Par un mémoire en défense, enregistré le 9 avril 2026, le département du Var conclut rejet de la requête.
Il fait valoir que :
- La condition tenant à l’urgence n’est pas établie ;
- Les moyens soulevés ne sont pas fondés.
Vu :
- les autres pièces du dossier ;
- la requête enregistrée sous le numéro 2601623 par laquelle M. C... B... demande l’annulation de la décision attaquée.
Vu :
- le code de l’action sociale et des familles ;
- le code de justice administrative.
La présidente du tribunal a désigné M. Harang, vice-président, pour statuer sur les demandes de référé.
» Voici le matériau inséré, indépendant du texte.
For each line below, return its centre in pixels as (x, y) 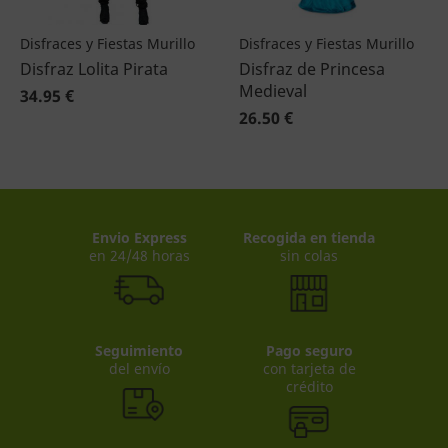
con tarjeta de (309, 368)
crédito (309, 386)
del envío (139, 368)
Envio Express (139, 237)
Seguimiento (139, 350)
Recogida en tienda (309, 237)
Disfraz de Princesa (312, 69)
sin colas (309, 255)
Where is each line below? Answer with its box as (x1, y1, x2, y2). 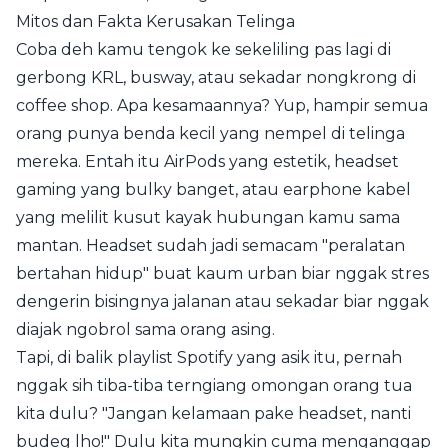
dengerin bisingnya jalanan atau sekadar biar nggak (16, 292, 429, 311)
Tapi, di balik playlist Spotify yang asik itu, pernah (16, 348, 402, 367)
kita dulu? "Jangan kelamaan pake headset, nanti (16, 404, 411, 423)
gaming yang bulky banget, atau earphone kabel (16, 180, 411, 199)
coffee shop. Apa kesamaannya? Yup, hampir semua (16, 96, 428, 115)
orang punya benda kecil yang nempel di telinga (16, 124, 405, 143)
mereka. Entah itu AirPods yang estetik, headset (16, 152, 399, 171)
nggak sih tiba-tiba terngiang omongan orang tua (16, 376, 412, 395)
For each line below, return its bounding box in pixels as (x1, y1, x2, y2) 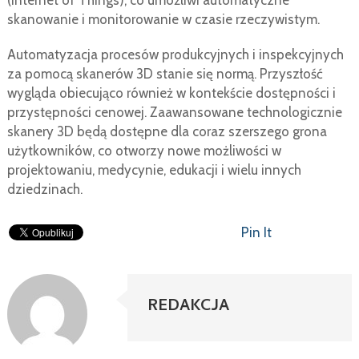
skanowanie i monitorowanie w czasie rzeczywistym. (6, 11, 320, 28)
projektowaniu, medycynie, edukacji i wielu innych (6, 162, 301, 179)
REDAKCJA (147, 294, 230, 321)
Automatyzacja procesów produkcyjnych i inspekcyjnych (6, 46, 344, 63)
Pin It (240, 224, 272, 241)
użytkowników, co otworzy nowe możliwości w (6, 143, 281, 159)
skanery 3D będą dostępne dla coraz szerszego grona (6, 123, 327, 140)
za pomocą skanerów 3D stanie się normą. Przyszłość (6, 66, 323, 83)
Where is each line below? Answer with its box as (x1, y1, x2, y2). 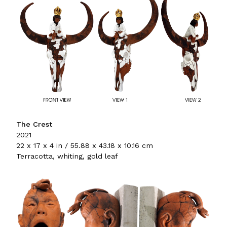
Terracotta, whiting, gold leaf (16, 152, 118, 161)
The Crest (16, 120, 52, 129)
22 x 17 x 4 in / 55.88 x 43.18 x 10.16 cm (16, 141, 153, 150)

Les parties ont été régulièrement convoquées à l’audience.
Au cours de l’audience publique, M. Harang a lu son rapport et entendu :
- Les observations de Me Bortolaso-Péri pour M. B... ;
- Les observations de Mme A... pour le département du Var.
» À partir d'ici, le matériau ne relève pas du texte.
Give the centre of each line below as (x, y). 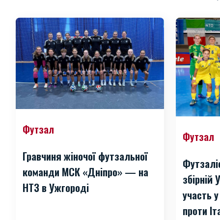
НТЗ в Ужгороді (56, 188)
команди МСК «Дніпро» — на (85, 172)
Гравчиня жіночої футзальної (85, 156)
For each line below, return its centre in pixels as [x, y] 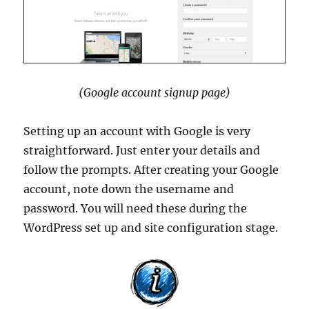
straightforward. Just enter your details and [142, 151]
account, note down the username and [129, 189]
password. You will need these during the [136, 209]
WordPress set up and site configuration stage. [151, 228]
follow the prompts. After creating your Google [151, 170]
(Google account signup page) [154, 93]
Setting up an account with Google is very [137, 131]
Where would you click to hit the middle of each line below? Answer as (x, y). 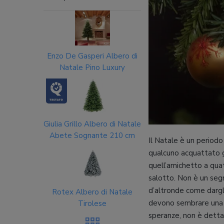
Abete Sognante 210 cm (92, 135)
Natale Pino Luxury (92, 67)
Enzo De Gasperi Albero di (92, 56)
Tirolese (92, 203)
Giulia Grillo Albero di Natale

Après avoir prononcé la clôture de l’instruction à l’issue de l’audience.
Considérant ce qui suit :
Sur les conclusions aux fins de suspension et d’injonction :
Aux termes de l’article L. 521-1 du code de justice administrative : « Quand une décision administrative, même de rejet, fait l’objet d’une requête en annulation ou en réformation, le juge des référés, saisi d’une demande en ce sens, peut ordonner la suspension de l’exécution de cette décision, ou de certains de ses effets, lorsque l’urgence le justifie et qu’il est fait état d’un moyen propre à créer, en l’état de l’instruction, un doute sérieux quant à la légalité de la décision. (…) » et aux termes de l'article L. 522-1 dudit code : « Le juge des référés statue au terme d'une procédure contradictoire écrite ou orale. Lorsqu'il lui est demandé de prononcer les mesures visées aux articles L. 521-1 et L. 521-2, de les modifier ou d'y mettre fin, il informe sans délai les parties de la date et de l'heure de l'audience publique. (...) ». Enfin aux termes du premier alinéa de l’article R. 522-1 dudit code : « La requête visant au prononcé de mesures d’urgence doit (...) justifier de l’urgence de l’affaire. ».
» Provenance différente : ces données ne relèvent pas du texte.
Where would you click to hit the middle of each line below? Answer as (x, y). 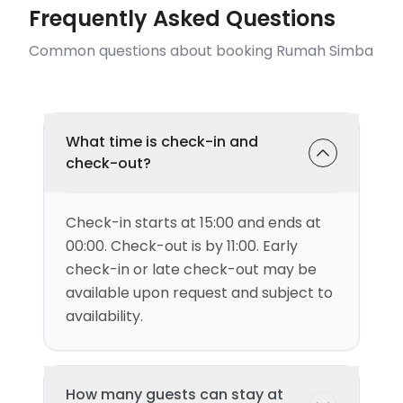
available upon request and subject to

Il résulte de ces dispositions que la condition d’urgence à laquelle est subordonné le prononcé d’une mesure de suspension doit être regardée comme remplie lorsque la décision contestée préjudicie de manière suffisamment grave et immédiate à un intérêt public, à la situation du requérant ou aux intérêts qu’il entend défendre ; il appartient au juge des référés, saisi d’une demande tendant à la suspension d’une telle décision, d’apprécier concrètement, compte-tenu des justifications fournies par le requérant, si les effets de celle-ci sur la situation de ce dernier ou le cas échéant, des personnes concernées, sont de nature à caractériser une urgence justifiant que, sans attendre le jugement de la requête au fond, l’exécution de la décision soit suspendue.
En l’état de l’instruction et compte tenu également de l’ordonnance rendue ce jour sous le numéro 2601611, aucun des moyens invoqués et analysés ci-dessus n’est propre à créer un doute sérieux quant à la légalité de la décision contestée. L’une des conditions mises à l’application de l’article L. 521-1 du code de justice administrative n’étant pas remplie, il y a lieu, sans qu’il soit besoin de se prononcer sur la condition d’urgence, de rejeter les conclusions aux fins de suspension et d’injonction de la requête de M. B....
Sur les frais d’instance :
Les dispositions de l’article L. 761-1 du code de justice administrative font obstacle à ce qu’il soit mis à la charge du département du Var, qui n’est pas, dans la présente instance, la partie perdante, le versement d’une somme au titre des frais exposés et non compris dans les dépens.
O R D O N N E :
Article 1er : La requête de M. B... est rejetée.
Article 2 : La présente ordonnance sera notifiée à M. C... B... et au département du Var.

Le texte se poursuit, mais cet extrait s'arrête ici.